特集/コラム

【エリア特集】2008-04-30

シンガポールの食文化は新たなステージへ
〜美食の祭典ワールド・グルメ・サミットから探る

「飲茶・ハイティー・屋台巡り」というのが、これまでシンガポールのグルメ観光のイメージだった。しかし堅調な経済発展に伴う国民所得の向上と外国人富裕層の増加を背景に、当地の食事情はここ数年で大きく変化している。シンガポールはもともと他民族国家だが、イタリア人やベルギー人のシェフが経営する高級レストランなどが次々と開店し、しのぎを削っている中、さらなる食の多国籍化の影響を地元中華料理も受けている。このような状況下で、シンガポールの食文化にどのような変化が起こっているのか?今年で12回目を迎えた「ワールド・グルメ・サミット(以下、WGS)」(4月7日〜26日開催)を通じてレポートする。

■シンガポールの美食文化を紹介するワールド・グルメ・サミット

1997年に1週間のイベントとして始まったWGS12周年を迎え、今年は3週間にわたって地元と世界中から集まった有名シェフがホテルやレストランでその腕前を披露した。ミシュラン・シェフをはじめとするシェフによる料理教室、セントーサ島やシンガポール動物園で敷地内を移動しながらのコース・ディナーなど、ユニークなイベントが数多く催された。

シンガポール観光局(以下、STB)とともに同イベントを主催するピーター・ニップ・ホールディングスのピーター・ニップCEO自身、タイ国王夫妻やクリントン大統領夫妻(当時)に招かれて調理した経歴を持つ元有名シェフ。ドイツ出身で、1978年のマレーシアを皮切りにアジア各国の一流ホテルでシェフとして働いていた。1991年からは5年半にわたってラッフルズ・ホテル・シンガポールの総料理長を務めた後、1996年にビジネスマンへと転進。常々アジアでは飲食業界関係者同士のコミュニケーションが不足していると実感していたことから、WGS運営のほか、出版やコンサルティング業務も手がけている。

「シンガポールの過去10年の食文化の成長には、目を見張るものがある。ファインダイニングに出かける人々も増えたし、自宅のキッチン環境にこだわる若いカップルも出てきた。確かに東京やパリに比べればまだ遅れているが、歴史も人口も違のだから比べるのは適切ではない。一方で、シンガポール人は価格に対して敏感だし、飲食に関わる人間に対する尊敬の欠如などの問題が残っていることから、完璧からは程遠い。しかし、独立国家としての43年の歴史の中でほかの国が50100年かかった社会的成熟を遂げてきたので、今後も美食文化が発展を続けることに、疑いの余地はない」とニップさんは語り、WGSがそのためのプラットフォームになることを願っているという。また中国の伝統文化において台所は家庭の中心だったので、食を大切にする土壌がシンガポールにはもともとある、とも分析する。

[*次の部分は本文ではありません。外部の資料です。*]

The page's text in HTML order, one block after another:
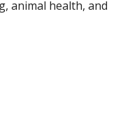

今やWGSSTBが支援するイベントの中でもハイライトの1つとなり、ニップさんはSTBから同イベントの継続を強く請われているという。WGSの将来の展望については、「来年の案がまだ固まっていないが、開催期間を短くする代わりに、年間を通じて34WGS関連のイベントを行おうという提案もある。シェフによる料理教室も、見学者と話したところ4分の3が参加型を望んでいた。時代の流れとともに、WGSは常に進化していくだろう」と話す。

■シンガポールの食の最前線で活躍するシェフ2

中国系シンガポール人でありながら、日本食のシェフとして昨年に引き続き、今年の「アジアン・エスニック・シェフ・オブ・ザ・イヤー」を受賞した「達屋(Tatsuya Japanese Restaurant)」のオーナーシェフ、ロニー・チアさん。2002年と2006年の「シェフ・オフ・ザ・イヤー」ほか、WGSで数多くの賞に輝いているフレンチ・レストラン「サン・ピエール(Saint Pierre)」のオーナーシェフ、エマニュエル・ストゥルーバントさん。シンガポールの料理界をリードする2人のトップ・シェフに、当地の飲食業界の現状と今後の展望について聞いてみた。


2人とも、最初からシェフを志していたわけではなかったという。ストゥルーバントさんは「法学部の学生で、犯罪学を専攻したいと考えていたが、たまたまアルバイトでレストランの皿洗いとしてキッチンに出入りするようになり、料理に興味を持つようになった。そして、悩んだ末にホテルの専門学校に入り直した」。チアさんは「家計を助けるため、13歳で大丸(当時)の日本食レストランで雑用係として働き始めた。シェフの仕事を見ている内に調理への情熱が芽生え、厨房の仕事に移してくれるようにボスに頼み込んだ。2027歳の間日本で修行を積み、最初は言葉もよく分からなかったし、修行は厳しくてとても大変だったけれど、力をつけることができた。そして30歳で独立することができた」と話す。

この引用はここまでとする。